Hitchcock, C. J.
The first error assigned in this case is, that there was no service of process upon the defendant below, the present plaintiff in error. Had this been a judgment by default, this error might have been well assigned, but the record shows an appearance of the parties by their attorneys, that a plea was filed, an issue made up, and the case, by agreement, submitted to the court. Upon the record, then, it is apparent that the plaintiff in error had a day in court, and having submitted to the jurisdiction, it is too late for him now to complain that he was not served with process. It is proper to say, in addition, that a summons was issued in the case, and service accepted by the same attorneys, who afterwards appeared in court and made defense.

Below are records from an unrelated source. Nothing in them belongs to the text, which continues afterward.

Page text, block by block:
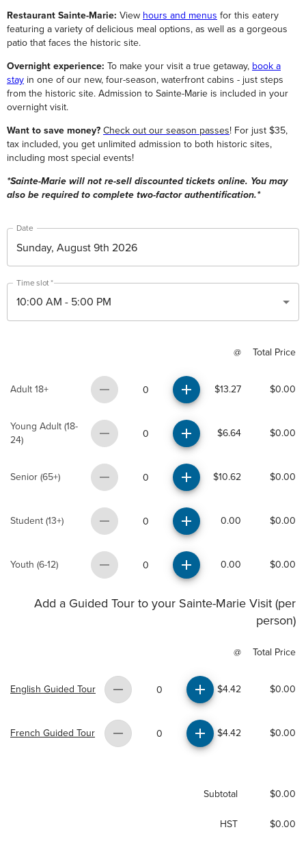
Restaurant Sainte-Marie: View hours and menus for this eatery
featuring a variety of delicious meal options, as well as a gorgeous
patio that faces the historic site.
Overnight experience: To make your visit a true getaway, book a
stay in one of our new, four-season, waterfront cabins - just steps
from the historic site. Admission to Sainte-Marie is included in your
overnight visit.
Want to save money?Check out our season passes! For just $35,
tax included, you get unlimited admission to both historic sites,
including most special events!
*Sainte-Marie will not re-sell discounted tickets online. You may
also be required to complete two-factor authentification.*
Date
Time slot*
10:00 AM - 5:00 PM
@ Total Price
Adult 18+ 0 $13.27 $0.00
Young Adult (18-
24)
0 $6.64 $0.00
Senior (65+) 0 $10.62 $0.00
Student (13+) 0 0.00 $0.00
Youth (6-12) 0 0.00 $0.00
Add a Guided Tour to your Sainte-Marie Visit (per
person)
@ Total Price
English Guided Tour 0 $4.42 $0.00
French Guided Tour 0 $4.42 $0.00
Subtotal $0.00
HST $0.00
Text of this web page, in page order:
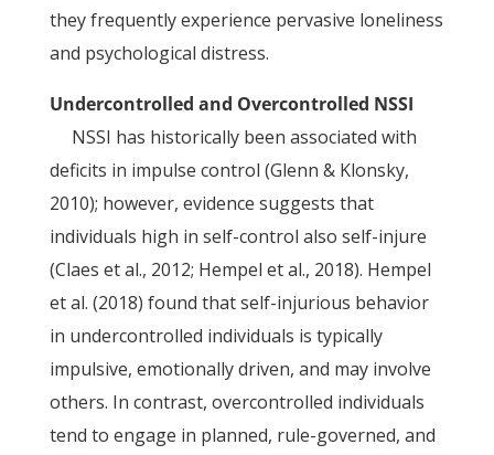
they frequently experience pervasive loneliness
and psychological distress.
Undercontrolled and Overcontrolled NSSI
NSSI has historically been associated with
deficits in impulse control (Glenn & Klonsky,
2010); however, evidence suggests that
individuals high in self-control also self-injure
(Claes et al., 2012; Hempel et al., 2018). Hempel
et al. (2018) found that self-injurious behavior
in undercontrolled individuals is typically
impulsive, emotionally driven, and may involve
others. In contrast, overcontrolled individuals
tend to engage in planned, rule-governed, and
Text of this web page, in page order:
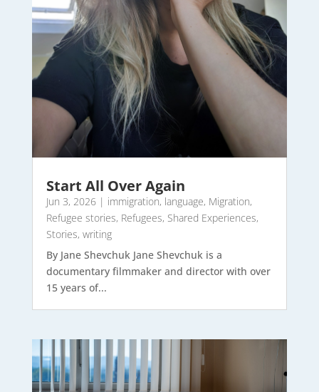
Start All Over Again
Jun 3, 2026| immigration, language, Migration,
Refugee stories, Refugees, Shared Experiences,
Stories, writing
By Jane Shevchuk Jane Shevchuk is a
documentary filmmaker and director with over
15 years of...
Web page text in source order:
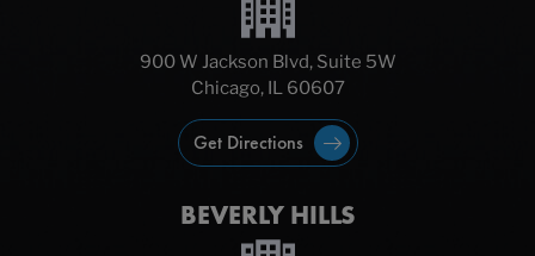
900 W Jackson Blvd, Suite 5W
Chicago, IL 60607
Get Directions
BEVERLY HILLS

The second and third errors relied upon are, that these attorneys were not authorized to accept service of process, nor to appear and defend in the action. This is not an error apparent upon the record, but is outside the record. If it be an error at all, if is an error of fact and not of law, and such assignment cannot be joined with errors in law. But if the plaintiff in error has sustained an injury by the improper interference of these attorneys, his appropriate remedy is not by writ of error to remove the cause to a superior court. Errors in fact are corrected by the court where committed. This is not, however, one of those errors in fact which could be corrected by the court in which it was committed by writ of error coram nobis. That court had the power, and upon proper showing would have set aside or vacated the judgment, on motion, and let the defendant in to defend. (3 Ohio Rep. 521.) But as the attorney for the plaintiff in error has gone out of the record to make this assignment, it is perhaps proper for the court to go so far out of the record as to say, that there is evidence among the papers in the case which fully satisfies us that the attorneys who appeared to the action in the court below, were fully authorized so to do.
The fourth error assigned is, that the plaintiffs have declared and obtained judgment by the name of Latimore, Jenkins & Co., without setting out the names of the persons constituting the company.
This is an objection which, if raised at all, should have been done by plea in abatement. But it is no valid objection. This mode of declaring-is expressly authorized by the act of February 27, 1846 — (44 Ohio L. 66.)
The plaintiff says, there are other errors in the record, but we have not been able to discover them.
The judgment of the Court of Common Pleas is affirmed with costs.